Assignment.
Output range, inclusive: from the line containing "encountered.' --- = Setting" to the line containing "Displaying target queue". Restate those lines from the data below word for word and only those.

»»

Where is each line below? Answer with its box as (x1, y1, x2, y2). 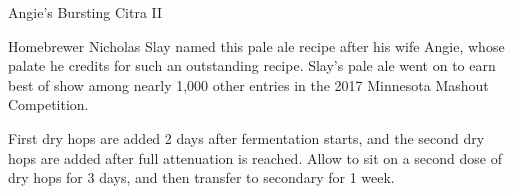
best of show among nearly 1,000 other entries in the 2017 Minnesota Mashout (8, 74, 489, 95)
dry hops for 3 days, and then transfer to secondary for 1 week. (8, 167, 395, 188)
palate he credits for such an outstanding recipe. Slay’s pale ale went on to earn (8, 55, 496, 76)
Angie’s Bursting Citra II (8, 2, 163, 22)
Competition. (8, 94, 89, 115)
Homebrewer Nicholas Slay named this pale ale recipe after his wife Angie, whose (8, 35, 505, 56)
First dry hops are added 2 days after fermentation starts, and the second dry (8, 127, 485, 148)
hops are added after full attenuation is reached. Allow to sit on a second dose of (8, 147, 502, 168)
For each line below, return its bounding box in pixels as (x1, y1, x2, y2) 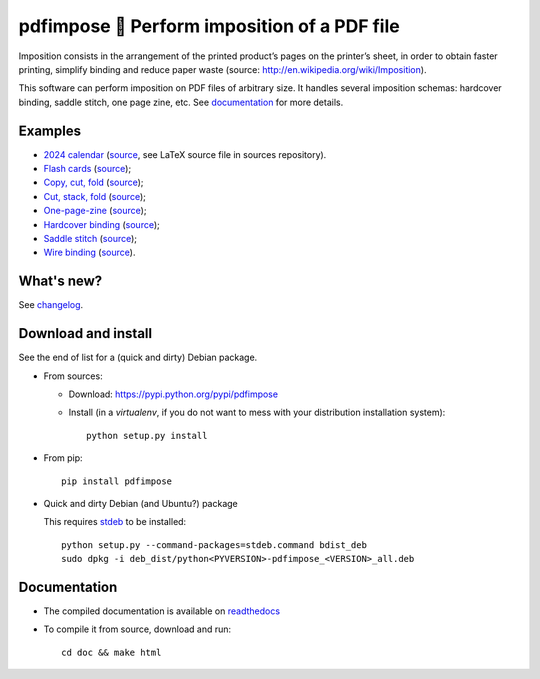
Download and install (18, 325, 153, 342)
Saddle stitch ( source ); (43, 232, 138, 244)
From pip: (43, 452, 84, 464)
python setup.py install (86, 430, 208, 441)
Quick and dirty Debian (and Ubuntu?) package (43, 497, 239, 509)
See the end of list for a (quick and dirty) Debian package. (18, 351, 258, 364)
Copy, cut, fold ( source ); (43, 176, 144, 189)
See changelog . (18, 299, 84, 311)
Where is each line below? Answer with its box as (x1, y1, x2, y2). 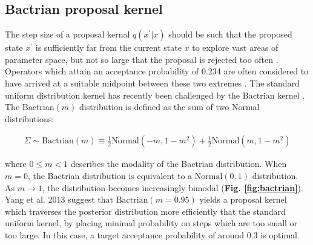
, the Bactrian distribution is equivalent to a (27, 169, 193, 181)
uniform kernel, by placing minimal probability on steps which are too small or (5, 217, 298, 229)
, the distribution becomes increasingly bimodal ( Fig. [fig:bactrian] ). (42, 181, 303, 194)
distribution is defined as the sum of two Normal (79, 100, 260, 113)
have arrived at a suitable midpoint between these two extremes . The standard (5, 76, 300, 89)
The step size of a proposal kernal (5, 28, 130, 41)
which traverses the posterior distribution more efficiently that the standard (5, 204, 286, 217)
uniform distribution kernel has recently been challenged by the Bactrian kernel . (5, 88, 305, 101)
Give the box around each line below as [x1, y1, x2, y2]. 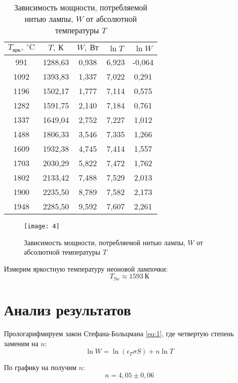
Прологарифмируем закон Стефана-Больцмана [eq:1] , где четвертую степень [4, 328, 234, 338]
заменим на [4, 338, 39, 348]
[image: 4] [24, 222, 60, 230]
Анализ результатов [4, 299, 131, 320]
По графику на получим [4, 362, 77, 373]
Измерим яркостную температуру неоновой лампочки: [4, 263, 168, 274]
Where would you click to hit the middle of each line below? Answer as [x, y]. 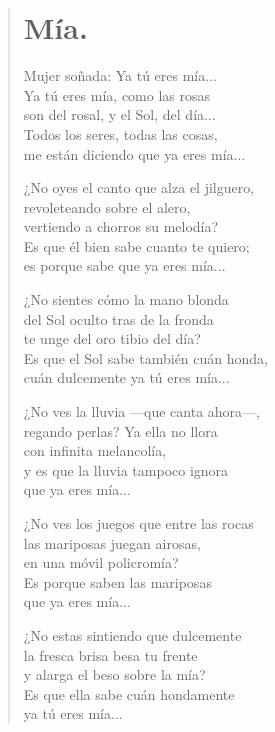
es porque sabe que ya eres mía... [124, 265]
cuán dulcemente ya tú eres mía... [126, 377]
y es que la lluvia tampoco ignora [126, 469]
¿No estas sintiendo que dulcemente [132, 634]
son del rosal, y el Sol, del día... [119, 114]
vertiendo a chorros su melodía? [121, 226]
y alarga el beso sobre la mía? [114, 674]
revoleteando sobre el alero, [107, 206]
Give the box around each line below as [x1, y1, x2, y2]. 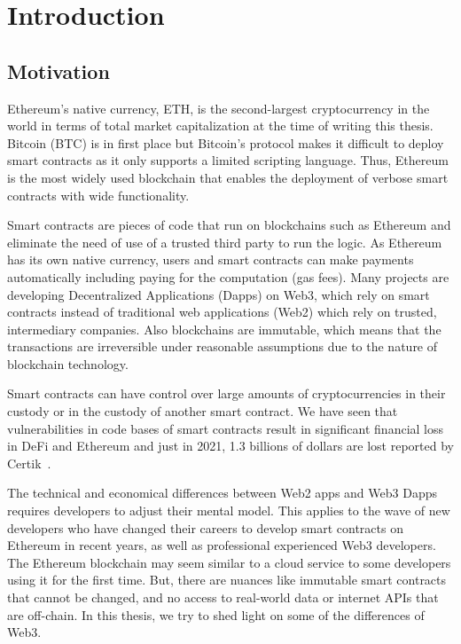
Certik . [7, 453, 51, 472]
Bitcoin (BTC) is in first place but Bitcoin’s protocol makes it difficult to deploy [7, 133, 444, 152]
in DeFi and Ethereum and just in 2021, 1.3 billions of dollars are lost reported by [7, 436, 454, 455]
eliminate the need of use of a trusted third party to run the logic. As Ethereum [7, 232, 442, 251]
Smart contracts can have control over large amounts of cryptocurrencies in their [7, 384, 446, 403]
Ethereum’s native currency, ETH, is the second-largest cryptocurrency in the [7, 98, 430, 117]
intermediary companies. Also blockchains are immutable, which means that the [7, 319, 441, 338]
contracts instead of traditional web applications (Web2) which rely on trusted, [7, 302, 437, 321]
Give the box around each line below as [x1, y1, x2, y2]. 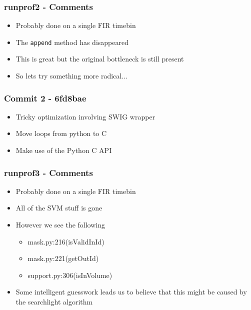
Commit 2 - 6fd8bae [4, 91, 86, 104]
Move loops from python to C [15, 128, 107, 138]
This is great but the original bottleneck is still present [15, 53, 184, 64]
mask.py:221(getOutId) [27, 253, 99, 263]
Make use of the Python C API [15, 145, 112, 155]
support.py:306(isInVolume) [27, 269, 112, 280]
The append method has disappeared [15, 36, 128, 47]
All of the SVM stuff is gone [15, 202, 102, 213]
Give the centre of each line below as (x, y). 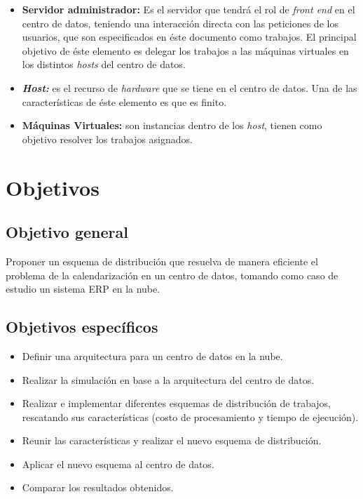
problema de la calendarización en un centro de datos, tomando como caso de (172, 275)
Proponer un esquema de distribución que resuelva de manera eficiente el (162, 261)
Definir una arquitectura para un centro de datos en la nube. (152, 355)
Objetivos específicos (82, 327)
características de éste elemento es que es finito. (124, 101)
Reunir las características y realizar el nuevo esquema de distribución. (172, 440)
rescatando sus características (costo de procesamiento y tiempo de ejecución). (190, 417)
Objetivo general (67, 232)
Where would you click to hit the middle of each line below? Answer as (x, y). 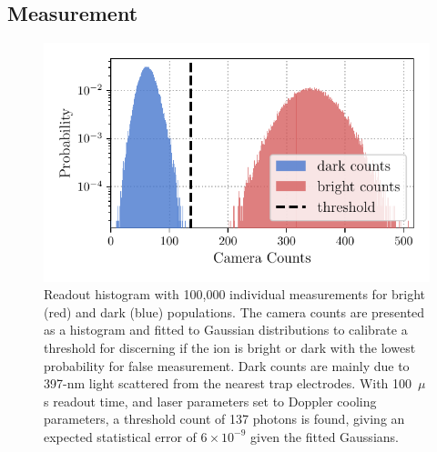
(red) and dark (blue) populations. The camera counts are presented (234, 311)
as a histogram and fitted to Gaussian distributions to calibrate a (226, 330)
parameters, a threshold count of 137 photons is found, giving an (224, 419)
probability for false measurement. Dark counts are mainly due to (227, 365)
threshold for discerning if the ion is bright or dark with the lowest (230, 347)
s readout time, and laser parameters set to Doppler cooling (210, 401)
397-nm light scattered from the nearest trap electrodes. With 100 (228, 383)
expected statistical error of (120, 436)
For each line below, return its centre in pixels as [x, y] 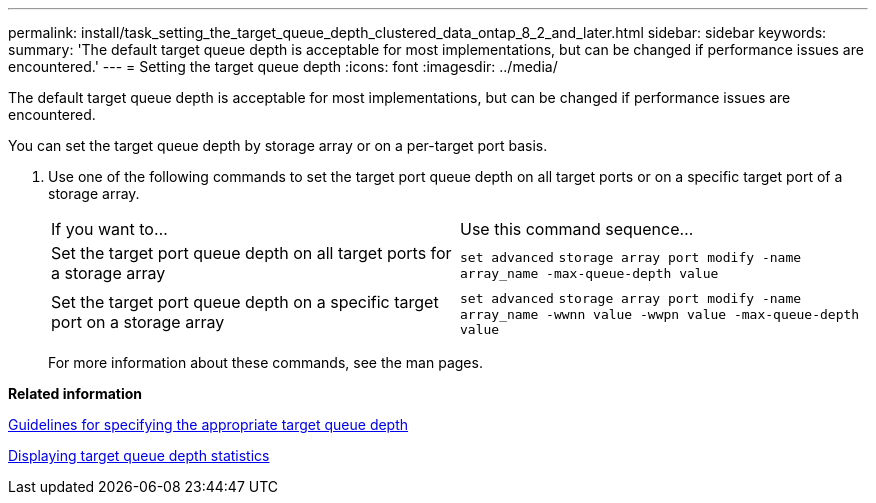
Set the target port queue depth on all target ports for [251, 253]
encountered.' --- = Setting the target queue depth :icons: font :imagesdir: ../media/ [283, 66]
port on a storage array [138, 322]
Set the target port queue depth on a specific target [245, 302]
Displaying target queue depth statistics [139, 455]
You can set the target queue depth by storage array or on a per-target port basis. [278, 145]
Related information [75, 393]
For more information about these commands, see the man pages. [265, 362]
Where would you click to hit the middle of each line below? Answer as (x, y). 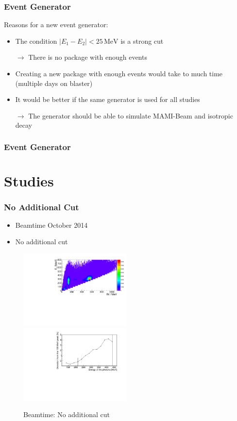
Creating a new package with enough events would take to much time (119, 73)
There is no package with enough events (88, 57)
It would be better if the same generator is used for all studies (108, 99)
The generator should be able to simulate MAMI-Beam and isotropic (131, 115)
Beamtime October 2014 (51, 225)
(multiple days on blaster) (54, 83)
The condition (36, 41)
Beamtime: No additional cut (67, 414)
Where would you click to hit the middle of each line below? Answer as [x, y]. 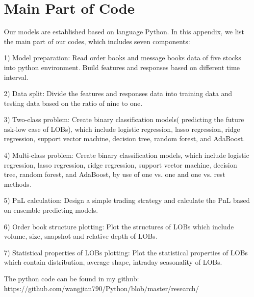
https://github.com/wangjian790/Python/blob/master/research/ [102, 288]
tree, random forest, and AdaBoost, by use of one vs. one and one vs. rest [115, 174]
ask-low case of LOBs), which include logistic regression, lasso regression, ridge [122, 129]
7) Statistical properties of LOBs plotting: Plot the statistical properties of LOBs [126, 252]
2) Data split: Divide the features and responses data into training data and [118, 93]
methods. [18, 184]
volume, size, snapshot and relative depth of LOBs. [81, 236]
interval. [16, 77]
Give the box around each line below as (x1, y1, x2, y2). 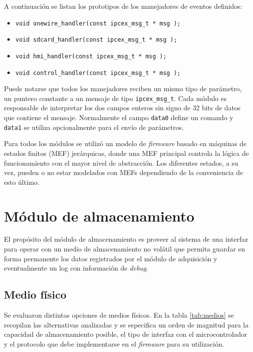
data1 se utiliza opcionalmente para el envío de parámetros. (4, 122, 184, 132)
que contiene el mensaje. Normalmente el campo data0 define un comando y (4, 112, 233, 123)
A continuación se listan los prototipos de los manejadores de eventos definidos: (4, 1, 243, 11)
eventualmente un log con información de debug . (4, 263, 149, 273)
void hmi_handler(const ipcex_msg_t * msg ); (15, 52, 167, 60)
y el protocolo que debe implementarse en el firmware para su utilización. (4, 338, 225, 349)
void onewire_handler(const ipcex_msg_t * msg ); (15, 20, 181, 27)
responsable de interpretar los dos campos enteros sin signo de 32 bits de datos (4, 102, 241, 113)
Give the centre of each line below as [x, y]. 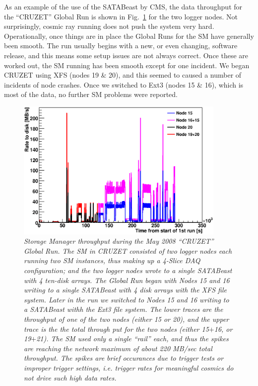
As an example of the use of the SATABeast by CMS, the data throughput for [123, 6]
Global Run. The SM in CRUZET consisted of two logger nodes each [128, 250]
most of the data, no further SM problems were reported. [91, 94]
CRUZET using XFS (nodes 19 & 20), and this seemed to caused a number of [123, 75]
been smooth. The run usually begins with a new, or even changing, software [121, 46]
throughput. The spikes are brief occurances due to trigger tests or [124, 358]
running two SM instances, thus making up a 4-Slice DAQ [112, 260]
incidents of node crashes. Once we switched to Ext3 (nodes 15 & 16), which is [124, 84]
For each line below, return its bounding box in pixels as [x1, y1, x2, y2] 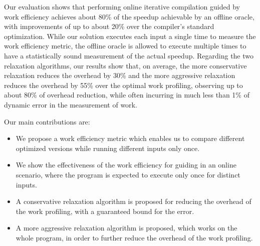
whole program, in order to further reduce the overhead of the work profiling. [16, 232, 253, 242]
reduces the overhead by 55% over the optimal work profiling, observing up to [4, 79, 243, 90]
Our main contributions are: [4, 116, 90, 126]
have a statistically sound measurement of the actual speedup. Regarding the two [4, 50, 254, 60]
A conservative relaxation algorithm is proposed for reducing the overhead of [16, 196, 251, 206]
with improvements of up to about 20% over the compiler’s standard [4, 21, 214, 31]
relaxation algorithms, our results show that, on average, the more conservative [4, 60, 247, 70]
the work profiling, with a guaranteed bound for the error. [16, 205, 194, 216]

««

Exercise response.
encountered.' --- = Setting the target queue depth :icons: font :imagesdir: ../media/ [283, 66]
port on a storage array [138, 322]
Set the target port queue depth on a specific target [245, 302]
Displaying target queue depth statistics [139, 455]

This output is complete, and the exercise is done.